# Activity:
What is needed is each line of the data below that holds the string "black".

Segment Start: Extracted data

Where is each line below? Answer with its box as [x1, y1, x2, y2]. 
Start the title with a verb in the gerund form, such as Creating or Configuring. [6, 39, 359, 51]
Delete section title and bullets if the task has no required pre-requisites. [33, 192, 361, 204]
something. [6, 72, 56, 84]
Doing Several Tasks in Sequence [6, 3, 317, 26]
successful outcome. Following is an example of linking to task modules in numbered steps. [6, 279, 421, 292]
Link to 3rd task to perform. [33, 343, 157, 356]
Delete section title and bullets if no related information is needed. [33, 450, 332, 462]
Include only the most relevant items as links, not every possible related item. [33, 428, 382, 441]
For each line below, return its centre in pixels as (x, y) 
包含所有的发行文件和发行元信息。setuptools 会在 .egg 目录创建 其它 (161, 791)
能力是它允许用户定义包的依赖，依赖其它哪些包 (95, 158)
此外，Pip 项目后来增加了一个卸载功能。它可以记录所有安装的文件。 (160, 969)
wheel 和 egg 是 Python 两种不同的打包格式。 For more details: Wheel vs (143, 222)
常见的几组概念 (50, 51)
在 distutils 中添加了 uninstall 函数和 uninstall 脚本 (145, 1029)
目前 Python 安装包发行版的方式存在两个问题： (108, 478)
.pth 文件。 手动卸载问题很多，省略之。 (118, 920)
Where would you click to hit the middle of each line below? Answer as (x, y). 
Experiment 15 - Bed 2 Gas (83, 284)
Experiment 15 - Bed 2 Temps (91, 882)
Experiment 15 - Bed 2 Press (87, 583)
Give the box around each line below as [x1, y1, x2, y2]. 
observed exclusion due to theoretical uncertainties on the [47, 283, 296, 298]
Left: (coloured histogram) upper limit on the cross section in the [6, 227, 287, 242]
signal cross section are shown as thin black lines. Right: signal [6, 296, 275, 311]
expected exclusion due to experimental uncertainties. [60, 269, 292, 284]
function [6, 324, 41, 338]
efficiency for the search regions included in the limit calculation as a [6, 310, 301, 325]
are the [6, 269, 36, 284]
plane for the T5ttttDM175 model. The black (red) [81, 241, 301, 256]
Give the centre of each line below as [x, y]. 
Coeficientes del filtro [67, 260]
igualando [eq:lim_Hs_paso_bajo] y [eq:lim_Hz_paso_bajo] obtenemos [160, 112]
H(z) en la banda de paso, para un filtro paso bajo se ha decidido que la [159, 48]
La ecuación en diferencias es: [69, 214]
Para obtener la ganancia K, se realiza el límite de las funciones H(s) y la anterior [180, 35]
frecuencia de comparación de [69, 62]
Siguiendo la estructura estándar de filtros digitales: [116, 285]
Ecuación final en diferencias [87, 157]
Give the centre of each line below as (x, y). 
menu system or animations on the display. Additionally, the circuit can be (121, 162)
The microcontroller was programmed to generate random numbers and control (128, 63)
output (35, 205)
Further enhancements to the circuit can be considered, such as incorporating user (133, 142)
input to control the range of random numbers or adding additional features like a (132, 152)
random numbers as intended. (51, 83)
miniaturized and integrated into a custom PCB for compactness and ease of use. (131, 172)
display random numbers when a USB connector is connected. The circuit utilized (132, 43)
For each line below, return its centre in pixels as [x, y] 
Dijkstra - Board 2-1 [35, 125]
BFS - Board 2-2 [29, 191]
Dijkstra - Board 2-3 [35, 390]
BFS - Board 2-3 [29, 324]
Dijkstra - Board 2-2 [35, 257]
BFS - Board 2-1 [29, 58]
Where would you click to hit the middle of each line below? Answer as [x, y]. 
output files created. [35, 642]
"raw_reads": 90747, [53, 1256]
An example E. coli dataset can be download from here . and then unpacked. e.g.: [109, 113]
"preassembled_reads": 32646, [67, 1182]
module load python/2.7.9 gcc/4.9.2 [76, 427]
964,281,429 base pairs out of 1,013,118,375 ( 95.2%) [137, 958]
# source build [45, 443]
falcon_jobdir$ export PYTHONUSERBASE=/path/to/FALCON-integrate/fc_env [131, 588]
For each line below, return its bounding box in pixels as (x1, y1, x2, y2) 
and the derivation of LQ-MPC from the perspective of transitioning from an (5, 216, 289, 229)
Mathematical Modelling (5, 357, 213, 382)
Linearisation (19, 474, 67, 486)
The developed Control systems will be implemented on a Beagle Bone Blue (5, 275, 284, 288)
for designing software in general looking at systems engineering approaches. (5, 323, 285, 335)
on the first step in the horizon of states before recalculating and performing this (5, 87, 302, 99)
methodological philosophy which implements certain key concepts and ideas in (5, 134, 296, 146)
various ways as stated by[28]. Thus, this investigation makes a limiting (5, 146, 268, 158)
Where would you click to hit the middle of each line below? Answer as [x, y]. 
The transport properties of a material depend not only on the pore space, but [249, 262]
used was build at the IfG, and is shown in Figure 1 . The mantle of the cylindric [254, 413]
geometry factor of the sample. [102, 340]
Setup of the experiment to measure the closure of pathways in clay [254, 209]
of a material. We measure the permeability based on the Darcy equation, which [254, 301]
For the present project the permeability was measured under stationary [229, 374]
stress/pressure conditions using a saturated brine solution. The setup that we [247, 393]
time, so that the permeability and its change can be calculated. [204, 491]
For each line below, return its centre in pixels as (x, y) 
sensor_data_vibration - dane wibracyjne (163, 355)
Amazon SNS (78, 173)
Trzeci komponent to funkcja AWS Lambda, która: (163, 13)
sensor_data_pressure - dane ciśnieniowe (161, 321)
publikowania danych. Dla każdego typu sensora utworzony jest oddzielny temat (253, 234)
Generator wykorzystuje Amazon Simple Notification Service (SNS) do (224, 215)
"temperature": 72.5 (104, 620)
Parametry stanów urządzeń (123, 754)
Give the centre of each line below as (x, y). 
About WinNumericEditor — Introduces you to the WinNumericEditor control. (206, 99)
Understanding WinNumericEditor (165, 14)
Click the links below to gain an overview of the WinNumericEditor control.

Segment End: Extracted data

# Response:
signal cross section are shown as thin black lines. Right: signal [6, 296, 275, 311]
plane for the T5ttttDM175 model. The black (red) [81, 241, 301, 256]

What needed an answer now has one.